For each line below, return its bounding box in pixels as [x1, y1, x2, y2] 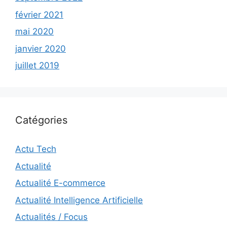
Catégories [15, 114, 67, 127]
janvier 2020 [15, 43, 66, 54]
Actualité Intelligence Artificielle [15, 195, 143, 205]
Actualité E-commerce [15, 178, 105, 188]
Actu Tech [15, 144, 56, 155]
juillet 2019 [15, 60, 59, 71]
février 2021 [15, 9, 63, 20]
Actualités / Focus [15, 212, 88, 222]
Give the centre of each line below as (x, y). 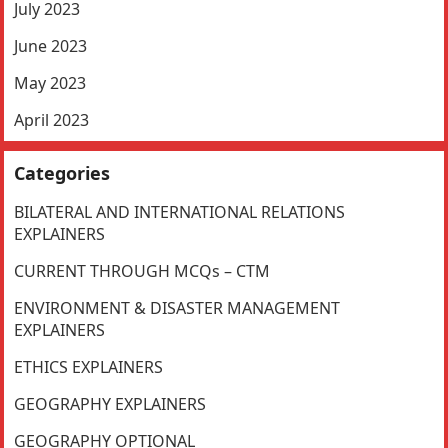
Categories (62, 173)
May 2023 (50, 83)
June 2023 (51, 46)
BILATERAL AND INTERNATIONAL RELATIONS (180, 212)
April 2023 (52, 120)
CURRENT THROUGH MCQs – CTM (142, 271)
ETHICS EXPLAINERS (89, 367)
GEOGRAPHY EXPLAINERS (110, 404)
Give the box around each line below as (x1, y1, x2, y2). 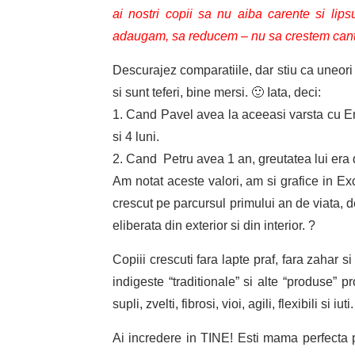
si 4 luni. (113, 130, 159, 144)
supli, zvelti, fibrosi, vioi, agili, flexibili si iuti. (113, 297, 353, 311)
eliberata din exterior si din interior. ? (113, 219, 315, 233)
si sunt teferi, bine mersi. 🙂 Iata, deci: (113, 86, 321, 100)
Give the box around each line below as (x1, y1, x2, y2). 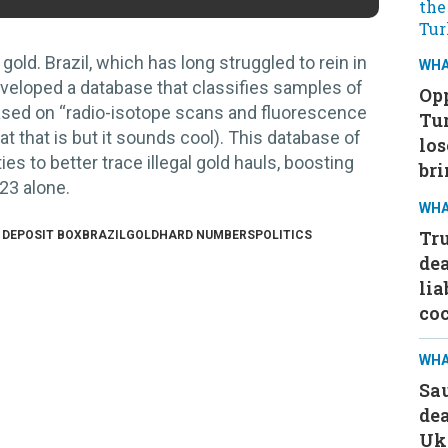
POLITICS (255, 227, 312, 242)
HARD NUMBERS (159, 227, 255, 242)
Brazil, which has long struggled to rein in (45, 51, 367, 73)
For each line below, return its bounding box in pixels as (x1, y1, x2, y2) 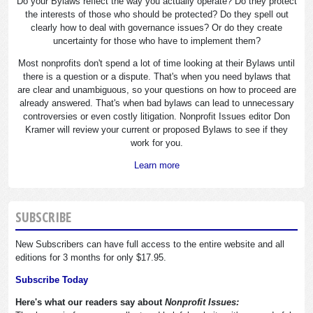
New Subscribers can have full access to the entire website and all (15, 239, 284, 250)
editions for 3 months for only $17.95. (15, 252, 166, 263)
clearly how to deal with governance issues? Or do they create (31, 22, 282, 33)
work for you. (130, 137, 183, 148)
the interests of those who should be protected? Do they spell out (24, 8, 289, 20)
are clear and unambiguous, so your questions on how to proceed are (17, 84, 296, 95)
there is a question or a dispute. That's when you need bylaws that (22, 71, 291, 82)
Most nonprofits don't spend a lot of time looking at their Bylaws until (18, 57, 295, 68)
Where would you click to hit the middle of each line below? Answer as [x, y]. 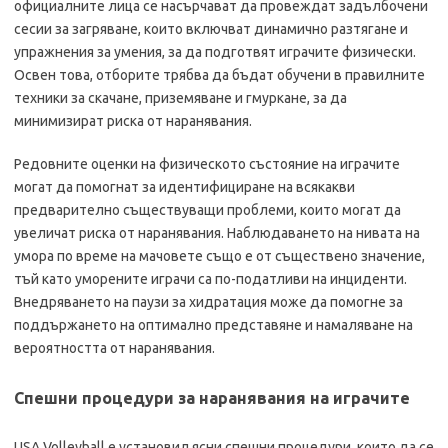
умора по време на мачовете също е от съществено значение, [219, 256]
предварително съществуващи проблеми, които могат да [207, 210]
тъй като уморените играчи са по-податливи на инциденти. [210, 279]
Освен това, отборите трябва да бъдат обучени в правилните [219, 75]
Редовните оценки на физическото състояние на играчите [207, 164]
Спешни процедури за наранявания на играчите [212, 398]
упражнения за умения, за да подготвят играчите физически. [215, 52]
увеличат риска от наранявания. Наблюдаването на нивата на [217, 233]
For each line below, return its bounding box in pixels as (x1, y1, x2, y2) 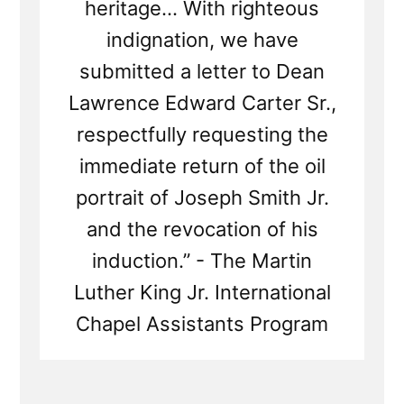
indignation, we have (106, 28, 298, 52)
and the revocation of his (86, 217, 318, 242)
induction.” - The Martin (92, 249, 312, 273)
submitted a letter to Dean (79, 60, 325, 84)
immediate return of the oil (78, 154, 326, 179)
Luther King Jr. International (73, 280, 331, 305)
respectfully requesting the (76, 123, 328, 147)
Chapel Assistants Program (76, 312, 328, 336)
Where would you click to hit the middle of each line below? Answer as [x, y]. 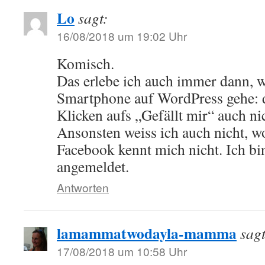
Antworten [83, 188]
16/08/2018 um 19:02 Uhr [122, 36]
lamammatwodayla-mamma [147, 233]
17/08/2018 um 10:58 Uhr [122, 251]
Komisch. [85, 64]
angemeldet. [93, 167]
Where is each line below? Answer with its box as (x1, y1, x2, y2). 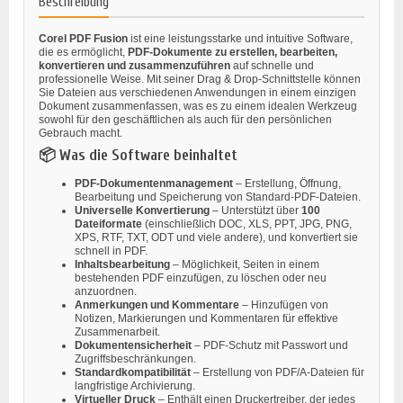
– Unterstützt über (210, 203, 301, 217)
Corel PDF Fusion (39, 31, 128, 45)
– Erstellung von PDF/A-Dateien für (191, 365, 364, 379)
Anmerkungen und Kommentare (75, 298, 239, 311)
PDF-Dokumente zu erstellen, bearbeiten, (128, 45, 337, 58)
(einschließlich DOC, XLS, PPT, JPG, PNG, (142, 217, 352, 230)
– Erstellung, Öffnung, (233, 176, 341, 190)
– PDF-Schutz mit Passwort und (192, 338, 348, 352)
----------
Brief
Note each line above that contains "Erstellung" and copy it out.

Solution to this exercise
– Erstellung von PDF/A-Dateien für (191, 365, 364, 379)
– Erstellung, Öffnung, (233, 176, 341, 190)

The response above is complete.